Mohon tunggu...
Amadia WikanSukmara
Amadia WikanSukmara Mohon Tunggu... Mahasiswa - Masiswa Universitas Negeri Yogyakarta

Haloo! saya merupakan orang yang gemar membaca novel, selain itu saja juga gemar mendengarkan musik, menonton dan menulis

Selanjutnya

Tutup

Ilmu Sosbud Pilihan

Memaafkan Itu Hal yang Mudah atau Sulit?

26 Juni 2022   11:01 Diperbarui: 26 Juni 2022   11:24 191
+
Laporkan Konten
Laporkan Akun
Kompasiana adalah platform blog. Konten ini menjadi tanggung jawab bloger dan tidak mewakili pandangan redaksi Kompas.
Lihat foto
Ilmu Sosbud dan Agama. Sumber ilustrasi: PEXELS

Mungkin bagi beberapa orang dapat meminta maaf dengan mudah, hanya dengan mengatakan “aku minta maaf” “maafkan aku” “maaf ya”, maka mereka akan mendapatkan maaf yang mereka inginkan dan menganggap permasalah tersebut selesai begitu saja. 

Akan tetapi orang yang memberikan maaf harus bergelut dengan dirinya sendiri, antara empati mereka yang muncul karna melihat orang yang bersangkutan telah meminta maaf dan sangat terluka akibat apa yang dilakukan orang tersebut. Hingga pada akhirnya orang-orang yang memaafkan melakukannya karna rasa empati yang mereka miliki lebih dominan. 

Walaupun begitu perihal maaf ini tidak selalu diiringi dengan permasalahan yang besar, kesalahan kecil juga memerlukan kata maaf dan sikap memaafkan. 

Meminta maaf dan memaafkan merupakan dua hal yang berkaitan dan keduanya pun penting. Meminta maaf sendiri dapat diartikan sebagai kesadaraan dan rasa penyesalan dari orang yang berbuat salah, sedangkan memaafkan  merupakan sikap kita dalam melepaskan pikiran dan hati dari semua perasaan yang menyakiti hati ataupun perasaan buruk yang terjadi di masa lalu.

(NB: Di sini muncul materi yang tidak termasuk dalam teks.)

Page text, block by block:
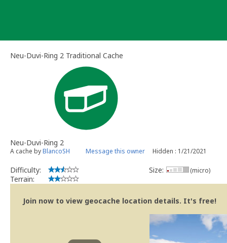
Neu-Duvi-Ring 2 Traditional Cache
Neu-Duvi-Ring 2
A cache byBlancoSH Message this owner Hidden : 1/21/2021
Difficulty:
Terrain:
Size: (micro)
Join now to view geocache location details. It's free!
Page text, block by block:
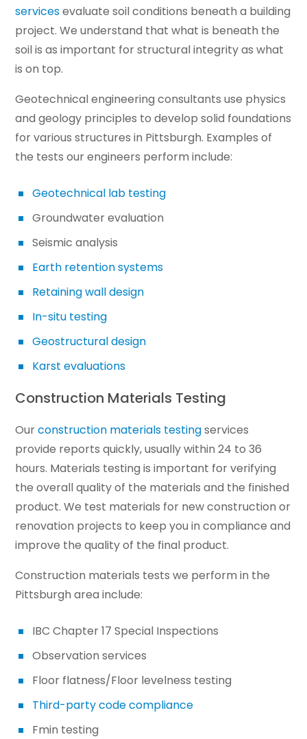
servicesevaluate soil conditions beneath a building
project. We understand that what is beneath the
soil is as important for structural integrity as what
is on top.
Geotechnical engineering consultants use physics
and geology principles to develop solid foundations
for various structures in Pittsburgh. Examples of
the tests our engineers perform include:
Geotechnical lab testing
Groundwater evaluation
Seismic analysis
Earth retention systems
Retaining wall design
In-situ testing
Geostructural design
Karst evaluations
Construction Materials Testing
Ourconstruction materials testingservices
provide reports quickly, usually within 24 to 36
hours. Materials testing is important for verifying
the overall quality of the materials and the finished
product. We test materials for new construction or
renovation projects to keep you in compliance and
improve the quality of the final product.
Construction materials tests we perform in the
Pittsburgh area include:
IBC Chapter 17 Special Inspections
Observation services
Floor flatness/Floor levelness testing
Third-party code compliance
Fmin testing
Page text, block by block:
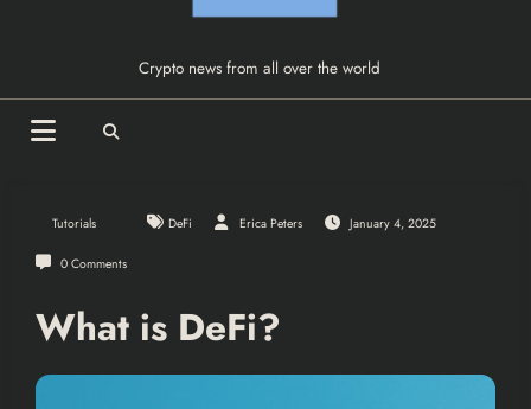
Crypto news from all over the world
Tutorials DeFi Erica Peters January 4, 2025
0 Comments
What is DeFi?
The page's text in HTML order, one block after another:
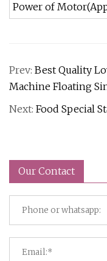
Power of
Prev: Best Quality
Machine Floating
Next: Food Special
Our Contact
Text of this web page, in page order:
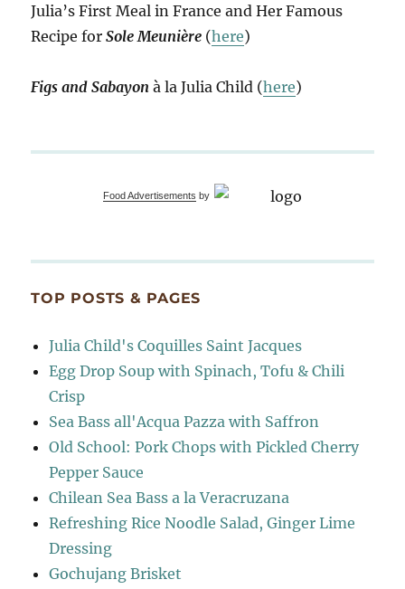
Julia’s First Meal in France and Her Famous
Recipe forSole Meunière (here)
Figs and Sabayon à la Julia Child (here)
Food Advertisements by
TOP POSTS & PAGES
Julia Child's Coquilles Saint Jacques
Egg Drop Soup with Spinach, Tofu & Chili
Crisp
Sea Bass all'Acqua Pazza with Saffron
Old School: Pork Chops with Pickled Cherry
Pepper Sauce
Chilean Sea Bass a la Veracruzana
Refreshing Rice Noodle Salad, Ginger Lime
Dressing
Gochujang Brisket

Berbeda dengan meminta maaf, memaafkan bisa dibilang sikap yang sulit atau bahkan mudah untuk dilakukan. Dalam diri orang-orang yang dapat memaafkan dengan mudah, tidak diketahui apakah hal tersebut dilakukan karena ia sudah benar-benar memaafkan atau ia hanya bersikap seperti itu semata-mata untuk membuat keadaan kembali membaik. 

Akan tetapi masih cukup banyak orang juga yang sulit untuk memaafkan,hal ini dikarenakan kejadian yang tidak menyenangkan atau luka yang didapatkan mungkin memberikan dampak yang sangat buruk bagi orang yang mengalaminya. 

Namun jika memaafkan ini tidak kita lakukan, yang terjadi kedepannya akan berdampak makin buruk, entah kita yang akan selalu merasakan amarah tersebut, merasa dihantui oleh kejadian yang tidak menyenangkan tersebut ataupun hubungan yang sebenernya dapat diperbaiki dan membuat kita merasa nyaman kembali menjadi hancur berkeping-keping.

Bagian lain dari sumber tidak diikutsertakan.